Sometimes it is possible, other times not (dorsal root ganglia damage).

GNC tends to be quite expensive. But you can get it anywhere you want. I get mine from Puritan's Pride. But I don't use it every day, and only when I get burning which is less often.

Acetyl carnitine also helps with exercise tolerance and may reduce lactic acid build up in muscle with use (lactic acid comes from glucose as a fuel). The body builders use huge doses of it for this purpose.

But for older people it can help take a load off the glucose being burned in the mitochondria. Carnitine helps with using fatty acids instead.
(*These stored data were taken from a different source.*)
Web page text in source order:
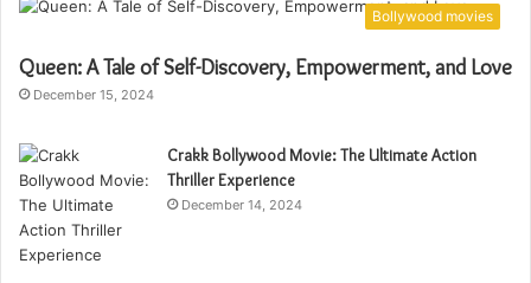
Bollywood movies
Queen: A Tale of Self-Discovery, Empowerment, and Love
December 15, 2024
Crakk Bollywood Movie: The Ultimate Action
Thriller Experience
December 14, 2024

So if you get muscle burning with your symptoms the carnitine can help. The price of acetyl carnitine is coming down, but at GNC most things are way overpriced IMO.

I'd start at 250mg to 500mg a day, and increase up to 2 grams if needed. I find 250mg a day enough for me most days and I am just a bit older than you. When I was working out alot I used 1 gram a day. I change doses depending on my exertion levels.

This is mostly for people with suspected damage to the mitochondria. It is rather benign, so is not harmful in any way.
You seem to know a lot about medications that hurt and help.

Have you ever heard of astaxanthin? Dr. Mercola, D.O. has promoted it 3 times on Dr. Oz's show. Supposedly it is 550 times stronger than vitamin E, 800 times stronger than CoQ10 and 6000 stronger than vitamin C. It is a powerful antioxidant and he recommends it be taken at 12 mg per day for 4-6 weeks and then reduced to 4 mg daily. Next to vitamin D, he says everyone should take this, particularly baby boomers. His website is mercola.com.